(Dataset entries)
....

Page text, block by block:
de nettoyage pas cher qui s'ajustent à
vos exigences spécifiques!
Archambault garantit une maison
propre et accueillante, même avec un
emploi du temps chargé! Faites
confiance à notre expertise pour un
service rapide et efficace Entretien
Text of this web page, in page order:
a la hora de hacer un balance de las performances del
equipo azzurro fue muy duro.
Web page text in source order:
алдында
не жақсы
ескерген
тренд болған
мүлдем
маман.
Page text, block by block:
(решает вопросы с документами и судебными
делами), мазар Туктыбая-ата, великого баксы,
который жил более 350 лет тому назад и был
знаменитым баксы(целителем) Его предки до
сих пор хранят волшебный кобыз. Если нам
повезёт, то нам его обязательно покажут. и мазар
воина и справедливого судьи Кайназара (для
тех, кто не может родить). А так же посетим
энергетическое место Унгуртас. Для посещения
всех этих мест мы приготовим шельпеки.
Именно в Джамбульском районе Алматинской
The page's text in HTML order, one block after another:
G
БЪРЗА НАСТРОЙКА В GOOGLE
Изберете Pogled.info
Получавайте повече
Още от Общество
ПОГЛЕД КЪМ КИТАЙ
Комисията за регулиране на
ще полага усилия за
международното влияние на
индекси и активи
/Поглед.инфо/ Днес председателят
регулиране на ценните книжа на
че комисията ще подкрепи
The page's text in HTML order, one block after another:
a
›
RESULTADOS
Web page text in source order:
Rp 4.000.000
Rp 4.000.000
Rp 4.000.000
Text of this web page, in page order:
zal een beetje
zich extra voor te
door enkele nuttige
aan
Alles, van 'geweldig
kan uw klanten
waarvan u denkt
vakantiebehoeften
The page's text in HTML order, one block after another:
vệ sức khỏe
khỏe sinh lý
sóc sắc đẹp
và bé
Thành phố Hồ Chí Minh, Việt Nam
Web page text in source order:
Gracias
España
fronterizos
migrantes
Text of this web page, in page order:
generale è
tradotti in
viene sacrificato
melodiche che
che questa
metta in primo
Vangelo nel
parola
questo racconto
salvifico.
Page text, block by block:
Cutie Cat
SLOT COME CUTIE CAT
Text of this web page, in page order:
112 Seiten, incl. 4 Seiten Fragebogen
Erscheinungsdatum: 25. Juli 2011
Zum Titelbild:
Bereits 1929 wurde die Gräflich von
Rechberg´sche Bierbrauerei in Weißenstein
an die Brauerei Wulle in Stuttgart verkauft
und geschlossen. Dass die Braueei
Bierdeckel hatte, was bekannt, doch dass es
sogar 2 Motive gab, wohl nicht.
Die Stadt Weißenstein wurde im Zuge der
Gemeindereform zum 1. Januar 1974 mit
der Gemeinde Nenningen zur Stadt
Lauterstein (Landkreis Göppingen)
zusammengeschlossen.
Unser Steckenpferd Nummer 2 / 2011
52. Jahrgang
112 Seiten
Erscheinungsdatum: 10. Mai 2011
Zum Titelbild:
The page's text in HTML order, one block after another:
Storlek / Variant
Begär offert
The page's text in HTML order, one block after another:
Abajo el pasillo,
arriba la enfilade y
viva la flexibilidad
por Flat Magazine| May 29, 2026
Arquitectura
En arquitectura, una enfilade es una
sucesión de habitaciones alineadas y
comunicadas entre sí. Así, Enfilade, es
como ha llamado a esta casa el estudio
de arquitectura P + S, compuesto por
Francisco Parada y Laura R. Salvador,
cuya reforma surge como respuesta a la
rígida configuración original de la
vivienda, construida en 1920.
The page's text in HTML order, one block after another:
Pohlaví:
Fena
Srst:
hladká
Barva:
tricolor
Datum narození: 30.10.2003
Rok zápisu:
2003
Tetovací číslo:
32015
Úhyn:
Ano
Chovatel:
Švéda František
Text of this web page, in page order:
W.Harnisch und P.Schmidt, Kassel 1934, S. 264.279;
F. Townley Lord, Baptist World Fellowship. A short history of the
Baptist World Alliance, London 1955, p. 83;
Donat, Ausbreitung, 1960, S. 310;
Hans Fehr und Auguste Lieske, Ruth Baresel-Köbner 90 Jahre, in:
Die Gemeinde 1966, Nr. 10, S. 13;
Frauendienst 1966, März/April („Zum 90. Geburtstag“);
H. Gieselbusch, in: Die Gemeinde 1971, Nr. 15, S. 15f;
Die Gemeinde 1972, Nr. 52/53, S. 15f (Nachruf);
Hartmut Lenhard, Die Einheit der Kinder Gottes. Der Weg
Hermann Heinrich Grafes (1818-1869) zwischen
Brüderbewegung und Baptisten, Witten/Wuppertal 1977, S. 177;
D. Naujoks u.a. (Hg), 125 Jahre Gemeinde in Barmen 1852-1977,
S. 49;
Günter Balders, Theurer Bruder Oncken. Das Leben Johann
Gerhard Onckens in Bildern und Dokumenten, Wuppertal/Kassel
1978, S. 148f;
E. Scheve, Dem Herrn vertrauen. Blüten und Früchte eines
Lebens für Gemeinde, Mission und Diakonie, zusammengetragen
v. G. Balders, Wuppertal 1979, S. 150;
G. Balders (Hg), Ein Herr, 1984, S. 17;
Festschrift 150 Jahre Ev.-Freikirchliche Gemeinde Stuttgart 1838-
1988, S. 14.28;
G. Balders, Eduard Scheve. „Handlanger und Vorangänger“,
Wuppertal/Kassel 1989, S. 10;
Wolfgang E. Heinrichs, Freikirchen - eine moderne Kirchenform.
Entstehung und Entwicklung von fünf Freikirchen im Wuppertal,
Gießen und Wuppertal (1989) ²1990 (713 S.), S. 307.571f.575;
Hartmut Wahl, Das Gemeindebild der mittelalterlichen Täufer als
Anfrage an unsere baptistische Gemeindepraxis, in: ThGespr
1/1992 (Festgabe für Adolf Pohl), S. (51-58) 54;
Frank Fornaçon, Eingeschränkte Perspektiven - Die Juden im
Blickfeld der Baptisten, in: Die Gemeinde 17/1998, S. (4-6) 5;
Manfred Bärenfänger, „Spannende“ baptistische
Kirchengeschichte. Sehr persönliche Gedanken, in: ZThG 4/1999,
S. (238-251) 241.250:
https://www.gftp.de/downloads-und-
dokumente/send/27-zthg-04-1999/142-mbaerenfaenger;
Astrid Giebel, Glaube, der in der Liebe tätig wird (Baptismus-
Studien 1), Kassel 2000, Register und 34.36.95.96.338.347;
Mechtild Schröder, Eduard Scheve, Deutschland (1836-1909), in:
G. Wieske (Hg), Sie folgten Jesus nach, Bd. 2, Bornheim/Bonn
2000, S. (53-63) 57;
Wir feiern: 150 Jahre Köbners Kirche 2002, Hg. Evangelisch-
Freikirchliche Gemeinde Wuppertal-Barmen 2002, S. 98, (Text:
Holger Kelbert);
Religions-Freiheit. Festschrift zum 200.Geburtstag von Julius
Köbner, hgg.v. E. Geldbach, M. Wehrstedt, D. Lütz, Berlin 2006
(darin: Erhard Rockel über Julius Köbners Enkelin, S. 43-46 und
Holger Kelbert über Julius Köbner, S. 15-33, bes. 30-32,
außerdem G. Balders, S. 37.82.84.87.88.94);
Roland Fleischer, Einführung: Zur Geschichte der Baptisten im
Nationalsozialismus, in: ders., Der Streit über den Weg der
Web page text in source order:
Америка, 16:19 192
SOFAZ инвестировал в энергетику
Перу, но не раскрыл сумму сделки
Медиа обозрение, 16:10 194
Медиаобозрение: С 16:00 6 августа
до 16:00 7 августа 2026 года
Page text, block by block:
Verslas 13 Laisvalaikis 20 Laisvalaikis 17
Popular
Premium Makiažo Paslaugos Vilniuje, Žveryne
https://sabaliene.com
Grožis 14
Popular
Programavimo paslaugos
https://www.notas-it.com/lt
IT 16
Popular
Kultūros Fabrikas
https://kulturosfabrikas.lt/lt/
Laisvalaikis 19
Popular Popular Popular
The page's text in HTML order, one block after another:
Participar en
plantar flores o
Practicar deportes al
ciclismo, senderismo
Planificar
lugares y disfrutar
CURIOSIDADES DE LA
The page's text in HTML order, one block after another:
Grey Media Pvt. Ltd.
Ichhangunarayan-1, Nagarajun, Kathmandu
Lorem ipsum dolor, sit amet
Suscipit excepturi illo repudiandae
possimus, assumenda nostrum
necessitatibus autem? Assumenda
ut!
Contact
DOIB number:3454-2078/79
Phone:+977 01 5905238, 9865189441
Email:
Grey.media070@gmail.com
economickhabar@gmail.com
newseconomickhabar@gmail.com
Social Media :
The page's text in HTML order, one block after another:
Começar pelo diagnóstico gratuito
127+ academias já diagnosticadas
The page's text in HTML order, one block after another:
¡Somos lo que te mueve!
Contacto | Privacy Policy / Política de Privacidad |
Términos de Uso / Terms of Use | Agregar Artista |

....

» **Problem statement**:
Using the records above, copy word for word the line with "SOFAZ инвестировал в энергетику", the line with "Premium Makiažo Paslaugos Vilniuje, Žveryne", and every line between them.

» **Your solution**:
SOFAZ инвестировал в энергетику
Перу, но не раскрыл сумму сделки
Медиа обозрение, 16:10 194
Медиаобозрение: С 16:00 6 августа
до 16:00 7 августа 2026 года
Page text, block by block:
Verslas 13 Laisvalaikis 20 Laisvalaikis 17
Popular
Premium Makiažo Paslaugos Vilniuje, Žveryne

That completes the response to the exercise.